This unconventional fight has deeply strained our nation's military core and resources. Congress and President Bush must confront the manpower crisis and the threat it poses to preparedness and national security. The core of this country's readiness – the men and women in uniform – must be restored as smartly and quickly as possible.

Postponing this major overhaul only kicks the problem down the road. Politicians in Washington must address this before the next war – for surely there will be one.

It's time to listen to military leaders like Army Gen. Peter J. Schoomaker, who recently held back a 2008 budget plan because he believes it didn't provide enough resources to perform its mission in Iraq and meet other worldwide commitments. That move probably did little for the general's career, but it is the dose of reality that Washington needs.

Unless things unexpectedly improve in Iraq, the Pentagon forecasts needed troop levels at about 144,000 through year's end. Any call for more troops ignores the obvious. We have gotten ourselves into such a bind that we can't send more without compromising vital military readiness elsewhere.

The Army has provided about 102,000 of the U.S. troops in Iraq and 16,000 of the 21,000 troops in Afghanistan. Many of these soldiers face second and third deployments. Two brigades recently had their scheduled departure dates from Iraq delayed.

The Army National Guard and Reserves face the same manpower and overdeployment issues. Additionally, equipment needed to train yet-to-be-deployed reserve units is being used – and destroyed – in Iraq, which exacerbates the training and readiness gap at home.

Some analysts contend that the Army needs to add as many as 100,000 troops to its 505,000 active-duty force to meet current commitments and future threats. For an all-volunteer force, that is a decade-long effort – not a fix for the immediate crisis in Iraq.

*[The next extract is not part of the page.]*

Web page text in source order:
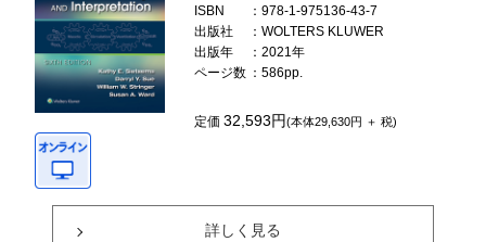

As this war drains resources at a troubling rate, we now have an even tougher rebuilding program ahead, one that will demand serious sacrifice by government and the people.

The elements of that sacrifice – whether a tax increase, a draft or some other drastic measure – are unpalatable topics headed into an election.

But we can't ignore them. Whatever problems the military faces today, we only compound them by dithering before the next big crisis. We must rebuild now.